■ **DIRECTIONS**
All of the data below is to be repeated exactly, except for the pictures.

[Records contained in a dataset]
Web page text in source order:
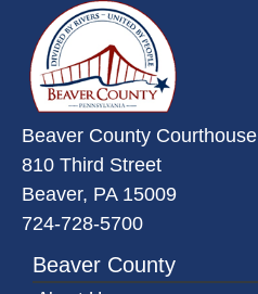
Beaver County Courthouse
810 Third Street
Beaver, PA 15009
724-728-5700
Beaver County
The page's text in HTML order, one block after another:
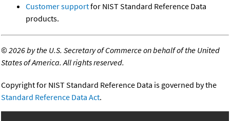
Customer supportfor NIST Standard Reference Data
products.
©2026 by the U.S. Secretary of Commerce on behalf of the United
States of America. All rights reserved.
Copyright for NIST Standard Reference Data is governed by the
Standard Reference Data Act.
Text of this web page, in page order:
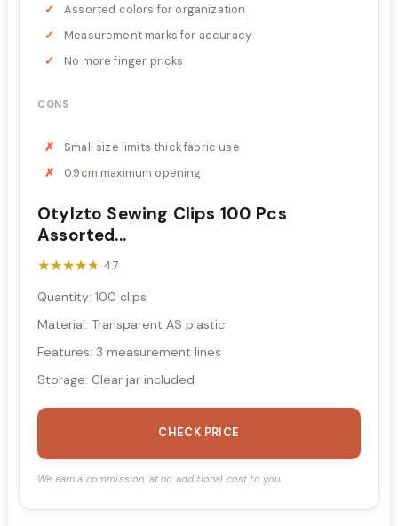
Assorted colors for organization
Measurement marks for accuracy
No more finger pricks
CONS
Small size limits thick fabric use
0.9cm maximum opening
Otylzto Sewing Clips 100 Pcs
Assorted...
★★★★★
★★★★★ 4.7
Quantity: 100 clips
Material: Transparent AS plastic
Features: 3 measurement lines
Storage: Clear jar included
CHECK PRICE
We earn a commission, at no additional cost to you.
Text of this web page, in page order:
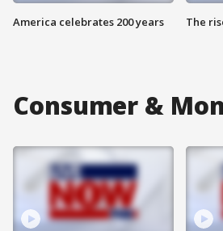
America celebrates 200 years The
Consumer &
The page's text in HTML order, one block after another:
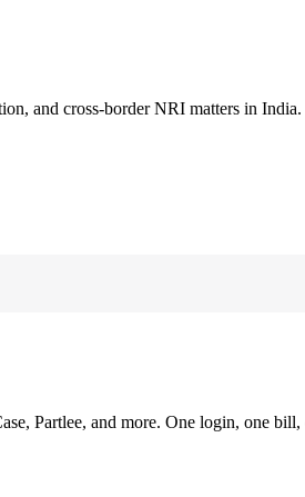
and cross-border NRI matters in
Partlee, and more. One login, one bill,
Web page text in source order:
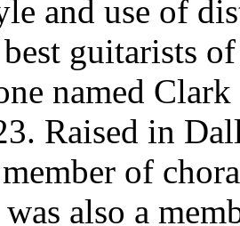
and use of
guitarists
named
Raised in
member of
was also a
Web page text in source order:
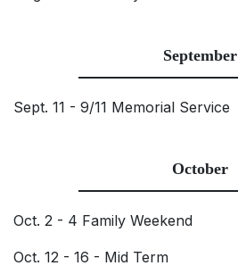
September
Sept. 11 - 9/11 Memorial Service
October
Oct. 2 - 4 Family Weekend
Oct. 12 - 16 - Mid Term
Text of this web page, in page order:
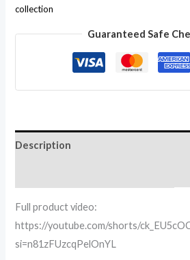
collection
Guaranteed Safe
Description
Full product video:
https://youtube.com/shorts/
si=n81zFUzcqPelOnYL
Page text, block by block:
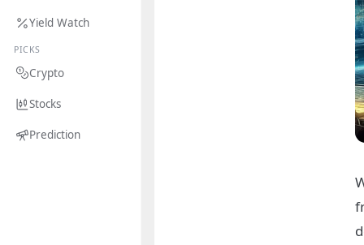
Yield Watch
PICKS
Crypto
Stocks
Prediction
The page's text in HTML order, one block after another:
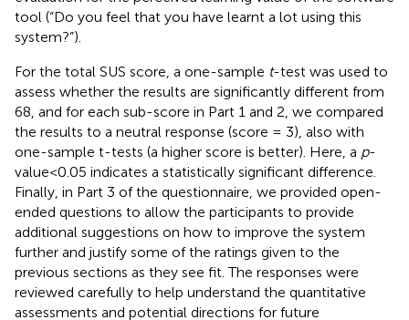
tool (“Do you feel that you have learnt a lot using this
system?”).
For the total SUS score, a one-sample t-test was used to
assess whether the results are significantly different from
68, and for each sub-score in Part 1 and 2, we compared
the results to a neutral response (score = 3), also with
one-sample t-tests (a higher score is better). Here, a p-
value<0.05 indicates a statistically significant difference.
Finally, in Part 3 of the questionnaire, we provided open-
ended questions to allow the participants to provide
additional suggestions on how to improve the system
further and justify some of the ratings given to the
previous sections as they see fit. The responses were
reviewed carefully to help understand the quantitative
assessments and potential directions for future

■ **WRITTEN RESPONSE**
Web page text in source order:
Beaver County Courthouse
810 Third Street
Beaver, PA 15009
724-728-5700
Beaver County
The page's text in HTML order, one block after another:
Customer supportfor NIST Standard Reference Data
products.
©2026 by the U.S. Secretary of Commerce on behalf of the United
States of America. All rights reserved.
Copyright for NIST Standard Reference Data is governed by the
Standard Reference Data Act.
Text of this web page, in page order:
Assorted colors for organization
Measurement marks for accuracy
No more finger pricks
CONS
Small size limits thick fabric use
0.9cm maximum opening
Otylzto Sewing Clips 100 Pcs
Assorted...
★★★★★
★★★★★ 4.7
Quantity: 100 clips
Material: Transparent AS plastic
Features: 3 measurement lines
Storage: Clear jar included
CHECK PRICE
We earn a commission, at no additional cost to you.
Text of this web page, in page order:
America celebrates 200 years The
Consumer &
The page's text in HTML order, one block after another:
and cross-border NRI matters in
Partlee, and more. One login, one bill,
Web page text in source order:
and use of
guitarists
named
Raised in
member of
was also a
Web page text in source order:
September
Sept. 11 - 9/11 Memorial Service
October
Oct. 2 - 4 Family Weekend
Oct. 12 - 16 - Mid Term
Text of this web page, in page order:
collection
Guaranteed Safe
Description
Full product video:
https://youtube.com/shorts/
si=n81zFUzcqPelOnYL
Page text, block by block:
Yield Watch
PICKS
Crypto
Stocks
Prediction
The page's text in HTML order, one block after another:
tool (“Do you feel that you have learnt a lot using this
system?”).
For the total SUS score, a one-sample t-test was used to
assess whether the results are significantly different from
68, and for each sub-score in Part 1 and 2, we compared
the results to a neutral response (score = 3), also with
one-sample t-tests (a higher score is better). Here, a p-
value<0.05 indicates a statistically significant difference.
Finally, in Part 3 of the questionnaire, we provided open-
ended questions to allow the participants to provide
additional suggestions on how to improve the system
further and justify some of the ratings given to the
previous sections as they see fit. The responses were
reviewed carefully to help understand the quantitative
assessments and potential directions for future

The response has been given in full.